# TASK STATEMENT
Beginning at the line containing "Secondary Education Percentage: 85.6%", repeat each line below exactly up to and including the line containing "No network namespace". Do not repeat the pictures.

Data excerpts
■ ■ ■ ■ ■ ■ ■
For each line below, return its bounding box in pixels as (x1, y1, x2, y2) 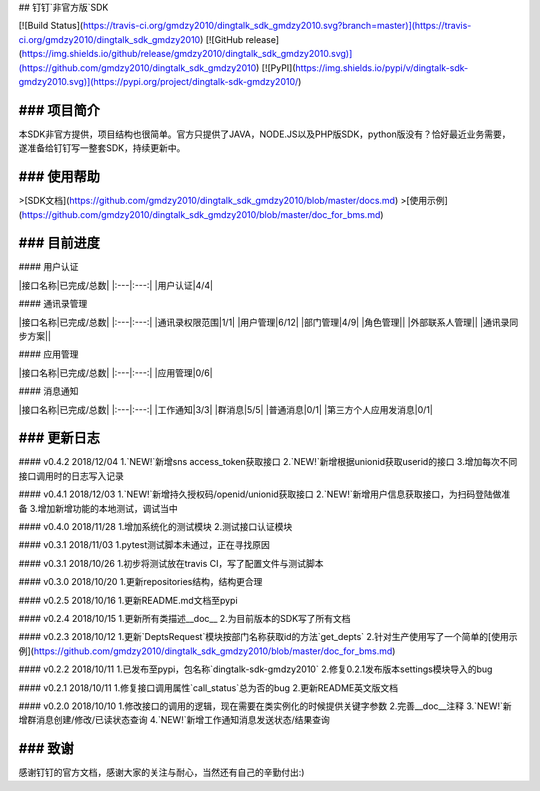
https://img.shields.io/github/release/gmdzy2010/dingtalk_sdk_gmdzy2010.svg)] (21, 48, 353, 60)
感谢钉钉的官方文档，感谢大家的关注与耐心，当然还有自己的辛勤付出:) (18, 766, 305, 779)
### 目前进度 (18, 235, 100, 252)
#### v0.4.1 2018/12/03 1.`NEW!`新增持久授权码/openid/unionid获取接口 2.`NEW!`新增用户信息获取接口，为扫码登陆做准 (18, 488, 511, 500)
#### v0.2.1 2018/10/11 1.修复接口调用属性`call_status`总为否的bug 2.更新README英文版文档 (18, 681, 399, 694)
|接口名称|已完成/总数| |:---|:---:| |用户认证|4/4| (18, 279, 214, 291)
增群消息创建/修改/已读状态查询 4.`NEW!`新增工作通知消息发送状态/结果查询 (18, 714, 330, 726)
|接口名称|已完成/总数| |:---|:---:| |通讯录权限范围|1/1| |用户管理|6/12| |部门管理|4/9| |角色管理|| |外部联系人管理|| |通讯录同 (18, 316, 519, 328)
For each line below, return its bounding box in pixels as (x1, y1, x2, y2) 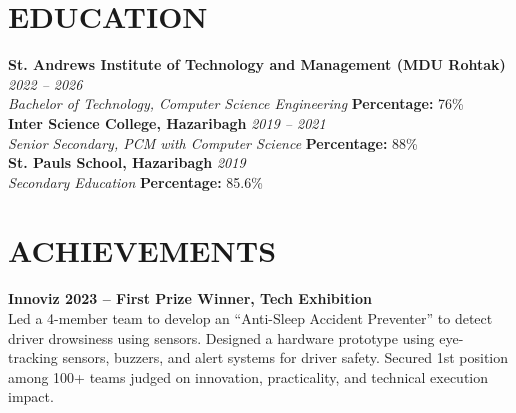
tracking (8, 347, 58, 368)
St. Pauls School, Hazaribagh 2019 (8, 152, 246, 173)
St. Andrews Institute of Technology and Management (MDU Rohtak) (8, 54, 506, 75)
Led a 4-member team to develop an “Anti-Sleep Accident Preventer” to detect (8, 308, 493, 328)
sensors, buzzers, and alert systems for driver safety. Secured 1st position (62, 347, 509, 368)
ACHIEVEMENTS (8, 230, 277, 271)
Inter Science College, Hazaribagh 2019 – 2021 (8, 112, 326, 133)
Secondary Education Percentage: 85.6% (8, 171, 263, 192)
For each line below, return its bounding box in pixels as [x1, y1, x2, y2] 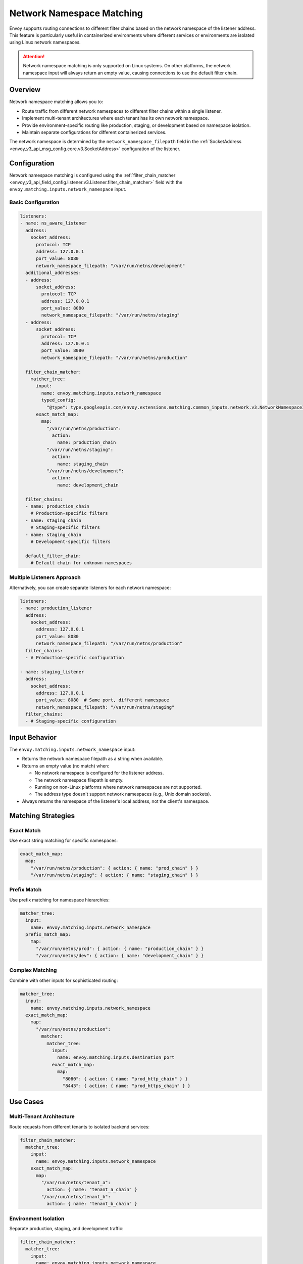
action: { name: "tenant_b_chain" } [46, 1201, 137, 1207]
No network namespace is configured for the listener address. [34, 770, 164, 776]
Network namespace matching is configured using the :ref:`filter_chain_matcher [9, 172, 176, 178]
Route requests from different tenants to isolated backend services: [9, 1123, 150, 1130]
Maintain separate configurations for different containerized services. [22, 129, 167, 135]
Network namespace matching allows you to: [9, 99, 104, 105]
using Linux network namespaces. [9, 39, 81, 46]
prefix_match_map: [25, 931, 71, 937]
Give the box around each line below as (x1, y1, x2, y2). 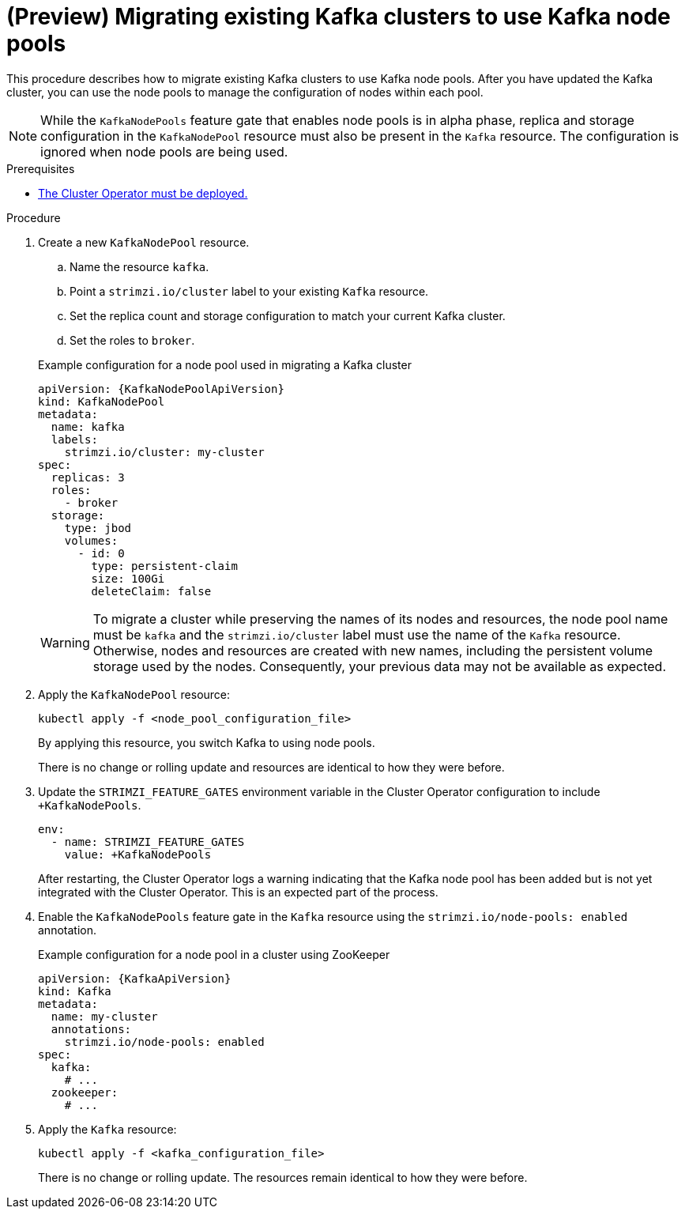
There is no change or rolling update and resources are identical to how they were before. (38, 760, 505, 774)
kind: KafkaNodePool (38, 394, 165, 408)
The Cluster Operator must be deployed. (38, 186, 248, 200)
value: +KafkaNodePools (64, 847, 212, 861)
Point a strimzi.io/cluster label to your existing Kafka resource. (70, 284, 429, 298)
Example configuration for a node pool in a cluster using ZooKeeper (38, 947, 390, 961)
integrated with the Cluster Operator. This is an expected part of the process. (38, 885, 438, 899)
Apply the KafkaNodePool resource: (38, 687, 231, 701)
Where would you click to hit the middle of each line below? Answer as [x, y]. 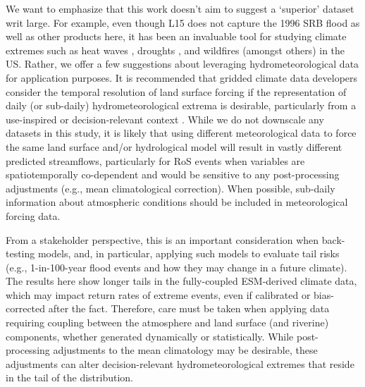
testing [20, 253]
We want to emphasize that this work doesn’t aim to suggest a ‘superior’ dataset [180, 8]
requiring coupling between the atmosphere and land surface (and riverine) [167, 322]
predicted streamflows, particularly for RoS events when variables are [155, 160]
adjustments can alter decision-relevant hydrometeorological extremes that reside [180, 363]
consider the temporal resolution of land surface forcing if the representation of [176, 91]
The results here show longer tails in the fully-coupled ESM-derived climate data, [181, 281]
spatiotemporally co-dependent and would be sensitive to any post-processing [173, 174]
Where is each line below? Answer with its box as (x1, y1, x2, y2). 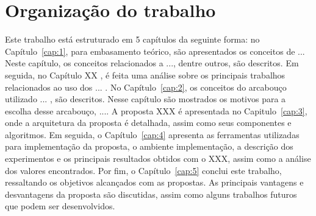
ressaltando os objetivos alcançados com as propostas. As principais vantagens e (5, 176, 304, 189)
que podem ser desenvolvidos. (5, 200, 115, 212)
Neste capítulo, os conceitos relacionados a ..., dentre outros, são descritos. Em (5, 57, 299, 69)
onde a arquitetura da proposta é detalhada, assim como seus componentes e (5, 116, 292, 129)
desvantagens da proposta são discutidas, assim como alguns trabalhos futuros (5, 187, 297, 200)
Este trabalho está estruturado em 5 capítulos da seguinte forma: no (5, 33, 260, 46)
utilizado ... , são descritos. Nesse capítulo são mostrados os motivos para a (5, 92, 286, 105)
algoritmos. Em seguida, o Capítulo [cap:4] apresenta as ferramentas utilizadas (5, 128, 300, 141)
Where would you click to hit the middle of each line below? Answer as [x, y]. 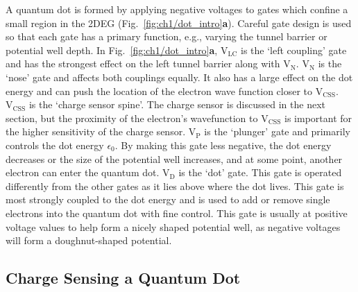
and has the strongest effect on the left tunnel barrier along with [143, 63]
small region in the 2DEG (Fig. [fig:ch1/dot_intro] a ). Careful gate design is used [179, 23]
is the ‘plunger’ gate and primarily [277, 131]
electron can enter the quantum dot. [83, 172]
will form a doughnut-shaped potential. [89, 240]
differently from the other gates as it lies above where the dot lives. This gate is [175, 186]
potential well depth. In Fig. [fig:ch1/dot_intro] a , [112, 50]
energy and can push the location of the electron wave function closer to [159, 91]
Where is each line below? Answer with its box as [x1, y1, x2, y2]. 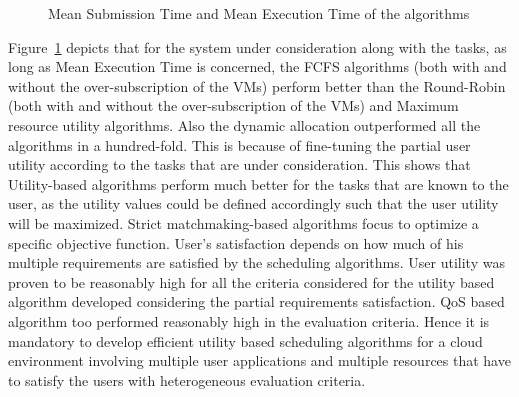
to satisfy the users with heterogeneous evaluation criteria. [8, 369, 366, 390]
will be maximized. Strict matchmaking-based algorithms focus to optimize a [8, 212, 479, 233]
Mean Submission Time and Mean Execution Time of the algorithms [48, 3, 470, 23]
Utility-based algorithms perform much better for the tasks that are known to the [8, 173, 509, 194]
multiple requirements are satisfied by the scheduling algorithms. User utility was [8, 252, 505, 273]
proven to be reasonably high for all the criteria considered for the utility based [8, 271, 495, 292]
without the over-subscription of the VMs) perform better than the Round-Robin [8, 75, 506, 96]
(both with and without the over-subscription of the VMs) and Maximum [8, 95, 459, 116]
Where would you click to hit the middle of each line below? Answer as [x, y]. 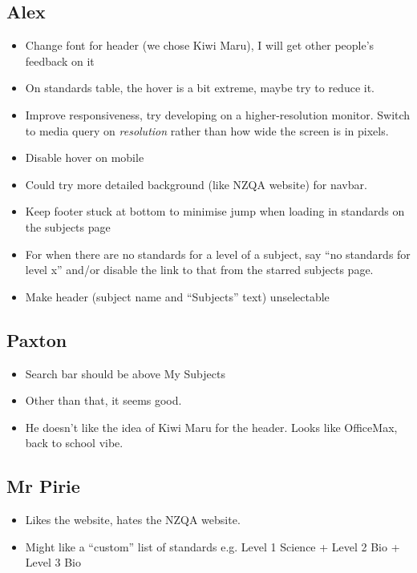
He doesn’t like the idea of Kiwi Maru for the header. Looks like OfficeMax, [211, 427]
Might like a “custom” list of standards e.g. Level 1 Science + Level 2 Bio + [213, 546]
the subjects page [68, 226]
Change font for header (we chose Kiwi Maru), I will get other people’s [200, 45]
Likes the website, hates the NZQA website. [133, 520]
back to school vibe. [74, 443]
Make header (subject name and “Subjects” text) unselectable [177, 296]
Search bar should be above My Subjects [125, 373]
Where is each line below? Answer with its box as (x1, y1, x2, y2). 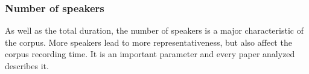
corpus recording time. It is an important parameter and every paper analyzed (5, 48, 295, 60)
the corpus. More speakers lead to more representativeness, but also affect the (5, 35, 292, 48)
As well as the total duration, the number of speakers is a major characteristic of (5, 24, 304, 37)
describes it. (5, 60, 49, 72)
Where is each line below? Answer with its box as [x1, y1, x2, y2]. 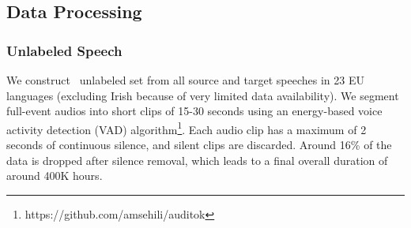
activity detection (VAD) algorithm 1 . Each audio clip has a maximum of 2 [6, 118, 367, 137]
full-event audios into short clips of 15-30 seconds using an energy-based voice [6, 103, 383, 119]
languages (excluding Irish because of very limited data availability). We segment [6, 87, 399, 103]
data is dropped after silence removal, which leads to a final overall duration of [6, 151, 388, 168]
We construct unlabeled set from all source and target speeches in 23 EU [6, 72, 364, 88]
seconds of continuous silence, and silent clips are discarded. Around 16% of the [6, 136, 392, 153]
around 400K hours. [6, 167, 103, 184]
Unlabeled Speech [6, 40, 123, 60]
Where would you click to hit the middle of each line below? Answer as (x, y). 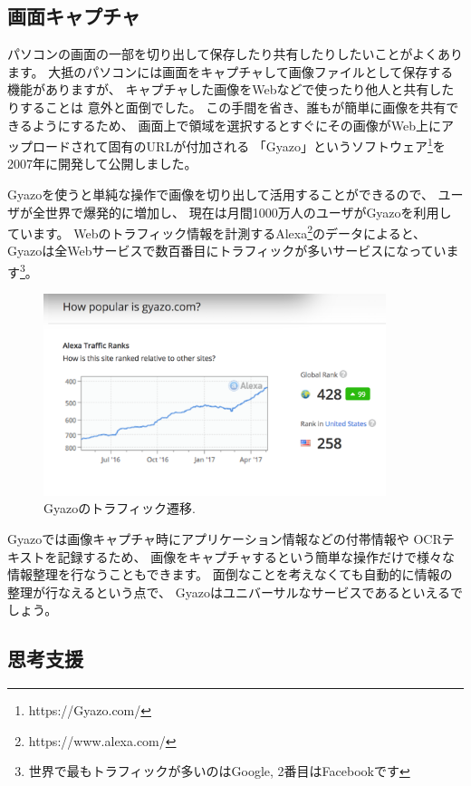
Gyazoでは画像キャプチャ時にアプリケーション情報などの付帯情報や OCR (225, 539)
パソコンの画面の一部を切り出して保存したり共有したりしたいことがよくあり (235, 54)
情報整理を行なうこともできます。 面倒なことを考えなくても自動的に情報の (230, 574)
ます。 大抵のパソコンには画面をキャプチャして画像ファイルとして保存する (231, 71)
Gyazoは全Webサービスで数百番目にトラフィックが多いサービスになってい (227, 251)
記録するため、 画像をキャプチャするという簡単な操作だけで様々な (256, 556)
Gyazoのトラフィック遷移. (120, 508)
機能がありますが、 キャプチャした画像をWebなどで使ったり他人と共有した (231, 89)
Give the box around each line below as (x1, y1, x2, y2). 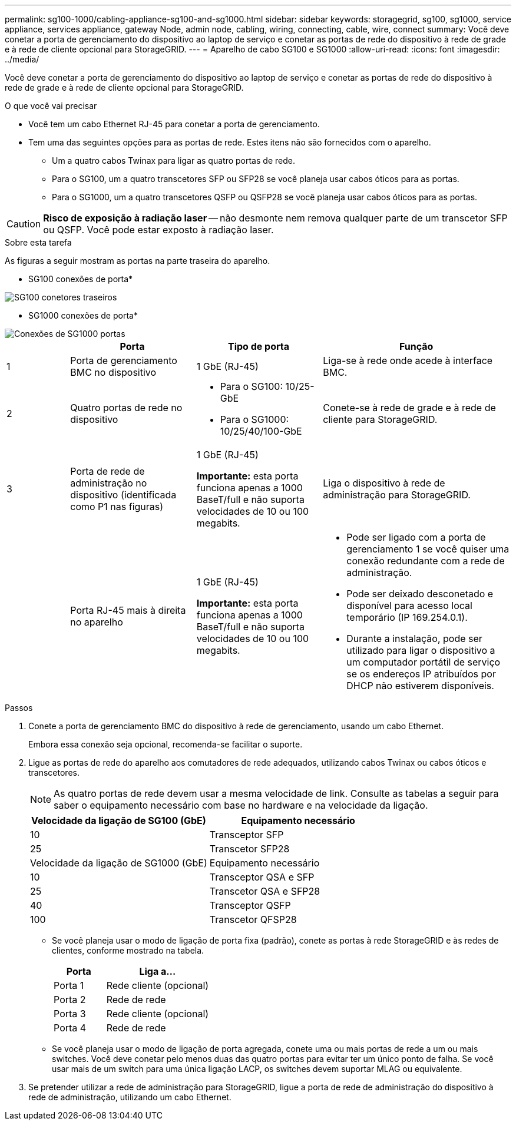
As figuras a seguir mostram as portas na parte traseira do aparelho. (5, 256, 270, 266)
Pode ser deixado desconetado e (346, 588, 494, 600)
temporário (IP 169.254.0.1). (346, 611, 468, 623)
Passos (5, 703, 33, 713)
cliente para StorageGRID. (323, 413, 438, 425)
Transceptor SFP (209, 829, 284, 841)
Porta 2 (54, 994, 86, 1005)
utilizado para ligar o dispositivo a (346, 644, 495, 656)
■ ■ ■ ■ ■ ■ ■
# EXPECTED ANSWER
Secondary Education Percentage: 85.6% (8, 171, 263, 192)
For each line below, return its bounding box in pixels as [x1, y1, x2, y2] 
action: { name: "tenant_b_chain" } [46, 1201, 137, 1207]
No network namespace is configured for the listener address. [34, 770, 164, 776]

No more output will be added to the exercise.